In addition, we will make forward-looking statements relating to trends, opportunities, execution of our business plan, and potential growth and uncertainties in various product and geographic markets, including without limitation statements concerning future financial and operating results, opportunities for revenue and market share across our target markets, new products, including the timing of production and launches of such products, demand for and adoption of certain technologies, and our total addressable market. These forward-looking statements involve risks and uncertainties, including risks outlined in the Risk Factors section of our recent SEC filings, including our 10-Q for the quarter ended 03/31/2026, which we filed today.
Any forward-looking statements are made as of today, and MaxLinear, Inc. has no obligation to update or revise any forward-looking statements. The first quarter 2026 earnings release is available in the Investor section of our website at maxlinear.com. In addition, we report certain historical financial metrics, including but not limited to gross margin, income or loss from operations, operating expenses, interest and other expense, and income tax on both a GAAP and non-GAAP basis. We encourage investors to review the detailed reconciliation of our GAAP and non-GAAP presentations in the press release available on our website.
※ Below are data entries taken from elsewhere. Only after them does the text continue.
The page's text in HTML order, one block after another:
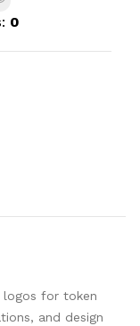
0
logos for token
and design
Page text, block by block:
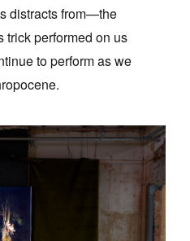
distracts from—the
trick performed on us
to perform as we
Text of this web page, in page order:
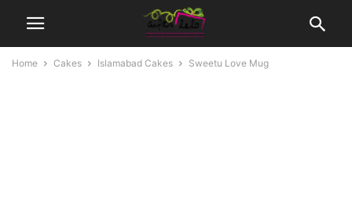
Home Cakes Islamabad Cakes Sweetu Love Mug
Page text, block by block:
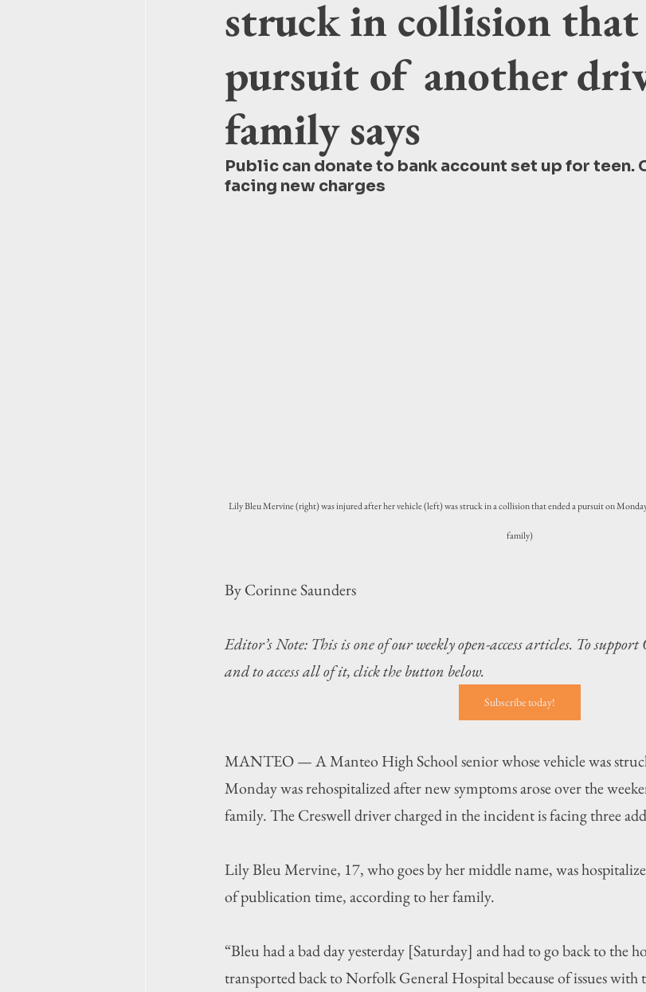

We do not provide a reconciliation of non-GAAP guidance for future periods because of the inherent uncertainty associated with our ability to project certain future changes, including stock-based compensation and its related tax effects as well as potential impairment. Non-GAAP financial measures discussed today are not meant to be considered in isolation or as a substitute for comparable GAAP financial measures. We are providing this information because management believes it is useful to investors as it reflects how management measures our business. Lastly, this call is also being webcast and the replay will be available on our website for two weeks. And now let me turn the call over to Kishore Seendripu, CEO of MaxLinear, Inc. Kishore?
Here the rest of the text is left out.